A Strike is an environment definition consisting of a unique configuration, rule set, scoring system, and resources (code, hosts, etc.). Strikes are modular, cover a wide array of tasks and goals, and provide a well-structured interface for exposing agent interactions and tracking behaviors. Strikes range from isolated tests of specific capabilities to fully configured networks that mirror the real world.

Strike Type#

Strikes are categorized into Strike Types based on their purpose and objective(s). Static application security testing (SAST), capture the flag (CTF) challenges, and data enumeration are common Strike Types. Elements shared between Strikes of the same type include output semi-structure, scoring mechanics, general environment layout, and goal alignment. For example, a “Network CTF” Strike involves compromising local network access to retrieve flag values, where a “Data Extraction” Strike would focus on enumerating operationally useful and sensitive data from websites, files, code repositories, media files, etc.

Zones#

Each Strike is divided into several objectives or Zones. Zones are flexible and can segment different challenges, resource groups, network configurations, and more.

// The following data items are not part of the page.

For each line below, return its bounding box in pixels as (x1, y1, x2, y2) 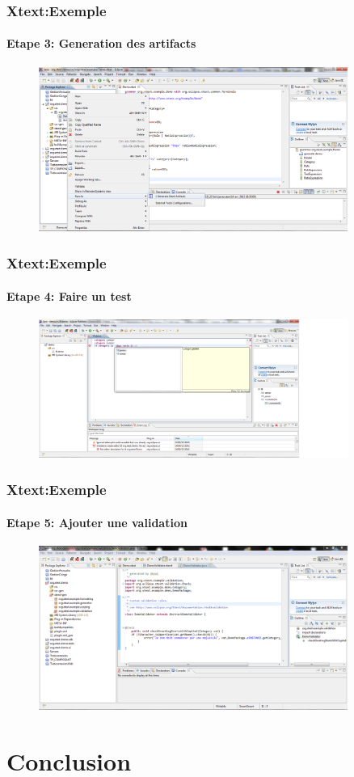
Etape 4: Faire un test (6, 287, 132, 304)
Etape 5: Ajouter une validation (6, 513, 188, 530)
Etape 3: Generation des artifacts (6, 35, 196, 52)
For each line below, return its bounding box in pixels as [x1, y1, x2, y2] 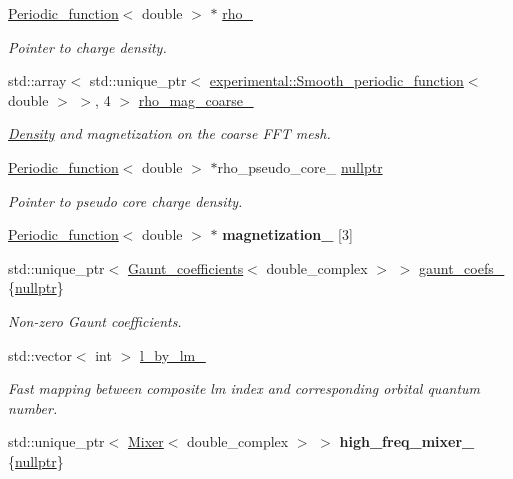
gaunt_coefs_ [418, 257, 505, 278]
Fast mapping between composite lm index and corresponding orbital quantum [8, 378, 481, 399]
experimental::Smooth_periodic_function [209, 70, 464, 91]
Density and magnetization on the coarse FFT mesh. [8, 123, 331, 144]
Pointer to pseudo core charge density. [8, 190, 243, 211]
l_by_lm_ [139, 344, 206, 365]
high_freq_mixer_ [339, 431, 475, 452]
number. [8, 397, 58, 418]
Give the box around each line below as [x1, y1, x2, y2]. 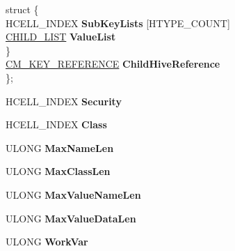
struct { [6, 2, 39, 16]
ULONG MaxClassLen [6, 164, 111, 178]
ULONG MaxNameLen [6, 140, 114, 155]
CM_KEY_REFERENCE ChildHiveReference [6, 56, 220, 71]
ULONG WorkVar [6, 234, 88, 249]
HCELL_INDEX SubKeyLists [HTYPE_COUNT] [6, 15, 230, 30]
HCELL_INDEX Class [6, 117, 107, 132]
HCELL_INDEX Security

Each Zone deploys an independent parallel copy of the agent to measure performance at scale.

Command Line Interface (CLI)#

The Dreadnode CLI is used to orchestrate the agent build process, deploy agents, access run information, and perform other Strikes-related tasks.

Agent#

A semi-autonomous system designed to perceive its environment, make decisions, and take actions to achieve specific goals without direct human intervention. In Strikes, deploying an agent creates a flexible container containing the agent code and runs it against the specified Strike. Agent templates are available for quickly getting started, or developers can select a preferred language, framework, and dependencies in their agent - as long as it can be containerized, it can be deployed in Strikes.

Registry#

We provide a private Docker registry server to host agent images. Its authentication is integrated with the platform, using usernames and API keys to manage access to images specific to each user. Users can view their registry at: registry.dreadnode.io/<username>/<agent>:<tag>

Outputs#

During a Strike run, agents generate outputs, which are then submitted to the Strike system for storage and scoring. These outputs follow a semi-structured format to support scoring when applicable but remain flexible enough to capture any information you wish to report. Once submitted, the outputs undergo processing, scoring, and enrichment with metadata from the Strike system. Some Strikes provide the final processed output back to the agent as "output feedback,” helping inform the agent of its success. Other Strikes retain this feedback for user reference only, ensuring that agents don't receive performance feedback that wouldn't be available in real-world tasks.